Mars by Ritu Raj – abstract painting evoking the red planet’s mystery and isolation

Mars

Medium: Acrylic on Canvas
Size: 7.5ft x 6ft
Creation Date: 2022
Collection: Ephemeral Atmosphere

Mars (2022) is a 90 x 72 inch acrylic painting that belongs to Ritu Raj’s Ephemeral Atmosphere Collection, a body of work that wrestles with the psychological and emotional states born out of isolation. While titled after the red planet, Mars is less about astronomy and more about emotional distance, arid memory, and alienation—rendered in warm, volatile hues and fractured geometric language.

The painting is dominated by rusty reds, burnt oranges, and dry ochres, layered in a way that suggests tectonic shifts, scorched landscapes, and silent cosmic storms. Bold gestures intersect with more delicate marks, mimicking the way time and trauma etch themselves into both land and psyche. The result is a visual terrain that feels both planetary and personal—distant, yet familiar.

There’s an echo of Mark Bradford’s approach here, especially in the way surface erosion and layered history are used as expressive tools. Like Bradford, Raj is interested in how material layering can stand in for lived experience. But where Bradford often engages with urban and social maps, Mars is more introspective—a psychogeography of solitude.

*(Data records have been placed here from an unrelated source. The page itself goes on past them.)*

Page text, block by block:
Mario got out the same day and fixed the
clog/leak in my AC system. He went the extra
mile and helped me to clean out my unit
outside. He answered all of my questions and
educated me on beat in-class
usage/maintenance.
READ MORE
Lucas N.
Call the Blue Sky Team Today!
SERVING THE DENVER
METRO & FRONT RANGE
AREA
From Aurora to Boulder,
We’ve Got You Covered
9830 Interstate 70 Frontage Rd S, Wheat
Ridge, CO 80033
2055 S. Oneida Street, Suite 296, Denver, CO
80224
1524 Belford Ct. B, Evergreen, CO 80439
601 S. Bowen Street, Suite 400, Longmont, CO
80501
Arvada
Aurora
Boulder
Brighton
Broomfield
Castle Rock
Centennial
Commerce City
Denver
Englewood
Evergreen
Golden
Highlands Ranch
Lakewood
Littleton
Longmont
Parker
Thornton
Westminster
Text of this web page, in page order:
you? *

The painting resists literal interpretation. Instead, it conjures questions: Is this Mars the planet? A metaphor for inner exile? A speculative dreamscape born from lockdown reveries? The abstraction opens space for all these interpretations, resisting any single narrative.

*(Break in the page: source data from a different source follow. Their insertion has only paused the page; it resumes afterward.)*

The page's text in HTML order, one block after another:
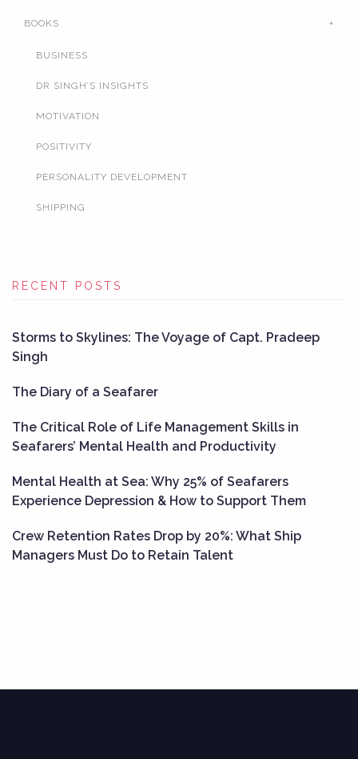
BOOKS
BUSINESS
DR SINGH’S INSIGHTS
MOTIVATION
POSITIVITY
PERSONALITY DEVELOPMENT
SHIPPING
RECENT POSTS
Storms to Skylines: The Voyage of Capt. Pradeep
Singh
The Diary of a Seafarer
The Critical Role of Life Management Skills in
Seafarers’ Mental Health and Productivity
Mental Health at Sea: Why 25% of Seafarers
Experience Depression & How to Support Them
Crew Retention Rates Drop by 20%: What Ship
Managers Must Do to Retain Talent
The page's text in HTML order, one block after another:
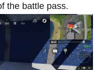
the battle pass.

In the context of the Ephemeral Atmosphere Collection, Mars represents the otherworldly feeling of living through a global rupture. As our planet shut down, Mars became not just a point of scientific curiosity, but a poetic stand-in for detachment, disconnection, and the longing for reconnection. This painting captures that longing—not with despair, but with layered warmth and textured resilience.